In 2023, Eisai recorded roughly $10 million in product revenue for Leqembi, Biogen said in its 2023 earnings results released last month. As of January 2024, about 2,000 patients are on Leqembi, according to an Eisai presentation for investment analysts in February.

Leqembi marks Eisai and Biogen's second anti-amyloid Alzheimer's drug, following the controversial approval of Aduhelm (aducanumab) in 2021, which the FDA greenlighted despite mixed evidence and concerns raised by an agency advisory committee. Biogen has since discontinued development and commercialization of Aduhelm, with rights returning to the drug's original developer, Neurimmune.

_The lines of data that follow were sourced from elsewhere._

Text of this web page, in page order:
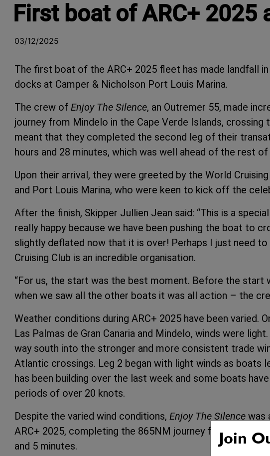
First boat of ARC+ 2025
03/12/2025
The first boat of the ARC+ 2025 fleet has made landfall
docks at Camper & Nicholson Port Louis Marina.
The crew of Enjoy The Silence, an Outremer 55, made
journey from Mindelo in the Cape Verde Islands, crossing
meant that they completed the second leg of their
hours and 28 minutes, which was well ahead of the rest
Upon their arrival, they were greeted by the World
and Port Louis Marina, who were keen to kick off the
After the finish, Skipper Jullien Jean said: “This is a
really happy because we have been pushing the boat to
slightly deflated now that it is over! Perhaps I just need
Cruising Club is an incredible organisation.
“For us, the start was the best moment. Before the start
when we saw all the other boats it was all action – the
Weather conditions during ARC+ 2025 have been varied.
Las Palmas de Gran Canaria and Mindelo, winds were
way south into the stronger and more consistent trade
Atlantic crossings. Leg 2 began with light winds as boats
has been building over the last week and some boats
periods of over 20 knots.
Despite the varied wind conditions, Enjoy The Silence was
ARC+ 2025, completing the 865NM journey from Gran
and 5 minutes.
Join
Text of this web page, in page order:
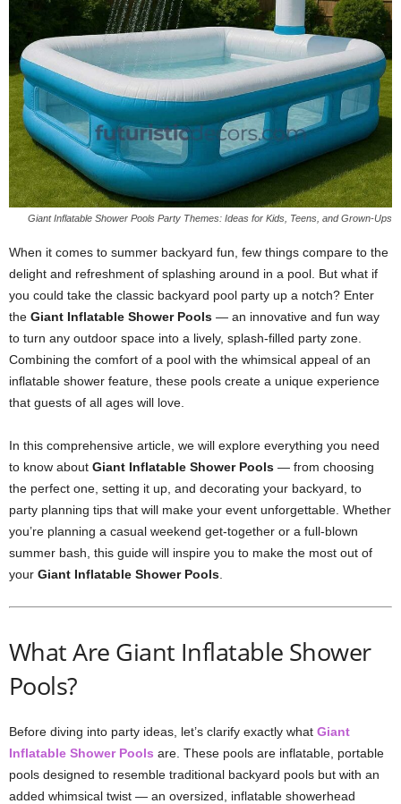
Giant Inflatable Shower Pools Party Themes: Ideas for Kids, Teens, and Grown-Ups
When it comes to summer backyard fun, few things compare to the
delight and refreshment of splashing around in a pool. But what if
you could take the classic backyard pool party up a notch? Enter
the Giant Inflatable Shower Pools — an innovative and fun way
to turn any outdoor space into a lively, splash-filled party zone.
Combining the comfort of a pool with the whimsical appeal of an
inflatable shower feature, these pools create a unique experience
that guests of all ages will love.
In this comprehensive article, we will explore everything you need
to know about Giant Inflatable Shower Pools — from choosing
the perfect one, setting it up, and decorating your backyard, to
party planning tips that will make your event unforgettable. Whether
you’re planning a casual weekend get-together or a full-blown
summer bash, this guide will inspire you to make the most out of
your Giant Inflatable Shower Pools
What Are Giant Inflatable Shower
Pools?
Before diving into party ideas, let’s clarify exactly what Giant
Inflatable Shower Pools are. These pools are inflatable, portable
pools designed to resemble traditional backyard pools but with an
added whimsical twist — an oversized, inflatable showerhead
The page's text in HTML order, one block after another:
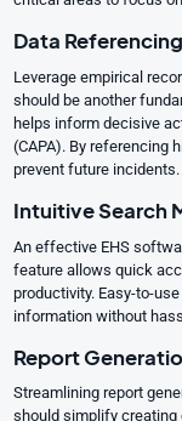
Data Referencing
Leverage empirical
should be another
helps inform decisive
(CAPA). By referencing
prevent future incidents.
Intuitive Search
An effective EHS
feature allows quick
productivity. Easy-to-
information without
Report
Streamlining report
should simplify creating

Eisai is also investigating other biomarker-targeted treatments for Alzheimer's, including an investigational therapy, E2814, targeting MTBR-tau, another pathology associated with Alzheimer's. E2814 is being studied in a Phase I/II study of patients with dominantly inherited Alzheimer's, and the company is aiming for approval in fiscal 2030, Naito said.

"We believe that it can be a flagship drug on par with Leqembi," he added.